Items from a data source:
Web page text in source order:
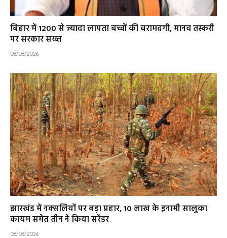
बिहार में 1200 से ज्यादा लापता बच्चों की बरामदगी, मानव तस्करी
पर सरकार सख्त
08/08/2026
झारखंड में नक्सलियों पर बड़ा प्रहार, 10 लाख के इनामी सालुका
कायम समेत तीन ने किया सरेंडर
08/08/2026
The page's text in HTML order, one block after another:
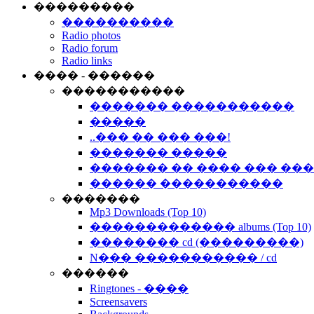
���������
����������
Radio photos
Radio forum
Radio links
���� - ������
�����������
������� �����������
�����
..��� �� ��� ���!
������� �����
������� �� ���� ���
������ �����������
�������
Mp3 Downloads (Top 10)
������������� albums (Top 10)
�������� cd (���������)
N��� ����������� / cd
������
Ringtones - ����
Screensavers
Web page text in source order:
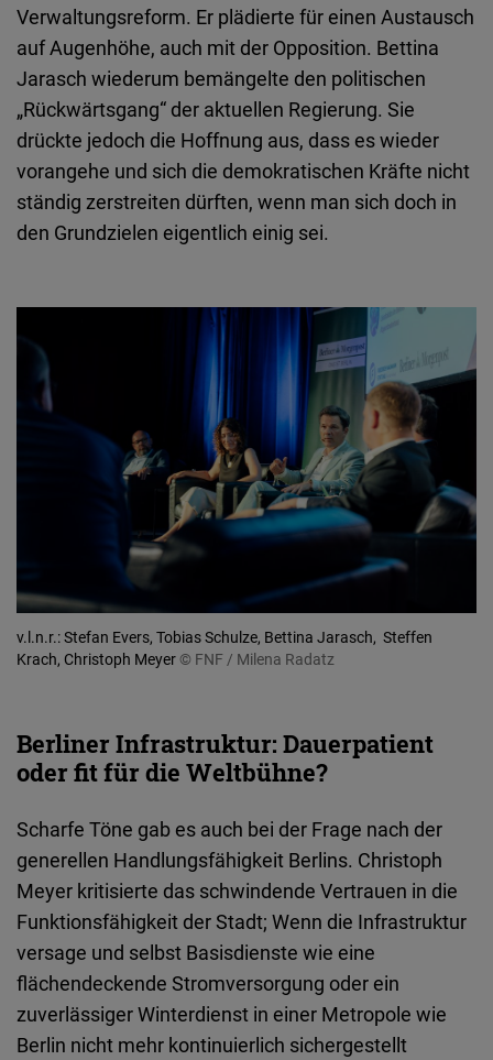
Verwaltungsreform. Er plädierte für einen Austausch
auf Augenhöhe, auch mit der Opposition. Bettina
Jarasch wiederum bemängelte den politischen
„Rückwärtsgang“ der aktuellen Regierung. Sie
drückte jedoch die Hoffnung aus, dass es wieder
vorangehe und sich die demokratischen Kräfte nicht
ständig zerstreiten dürften, wenn man sich doch in
den Grundzielen eigentlich einig sei.
v.l.n.r.: Stefan Evers, Tobias Schulze, Bettina Jarasch, Steffen
Krach, Christoph Meyer © FNF / Milena Radatz
Berliner Infrastruktur: Dauerpatient
oder fit für die Weltbühne?
Scharfe Töne gab es auch bei der Frage nach der
generellen Handlungsfähigkeit Berlins. Christoph
Meyer kritisierte das schwindende Vertrauen in die
Funktionsfähigkeit der Stadt; Wenn die Infrastruktur
versage und selbst Basisdienste wie eine
flächendeckende Stromversorgung oder ein
zuverlässiger Winterdienst in einer Metropole wie
Berlin nicht mehr kontinuierlich sichergestellt
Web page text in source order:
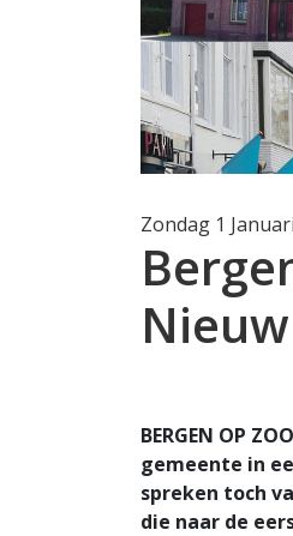
Zondag 1
Nieuw
BERGEN OP
gemeente in
spreken toch
die naar de
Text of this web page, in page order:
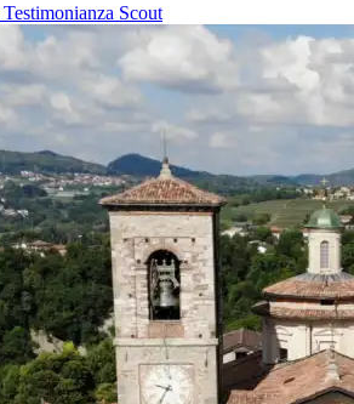
Testimonianza Scout
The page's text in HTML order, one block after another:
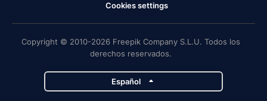
Cookies settings
Copyright © 2010-2026 Freepik Company S.L.U. Todos los
derechos reservados.
Español
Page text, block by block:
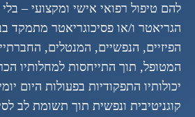
להם טיפול רפואי אישי ומקצועי –
הגריאטר ו/או פסיכוגריאטר מתמקד
הפיזיים, הנפשיים, המנטלים,
המטופל, תוך התייחסות למחלותיו
יכולותיו התפקודיות בפעולות היום
קוגניטיבית ונפשית תוך תשומת לב

● **Work to complete**:
With pictures removed, write out exactly each line of the entries from the first through the line that holds "Radio links".

● **Result for this task**:
Web page text in source order:
बिहार में 1200 से ज्यादा लापता बच्चों की बरामदगी, मानव तस्करी
पर सरकार सख्त
08/08/2026
झारखंड में नक्सलियों पर बड़ा प्रहार, 10 लाख के इनामी सालुका
कायम समेत तीन ने किया सरेंडर
08/08/2026
The page's text in HTML order, one block after another:
���������
����������
Radio photos
Radio forum
Radio links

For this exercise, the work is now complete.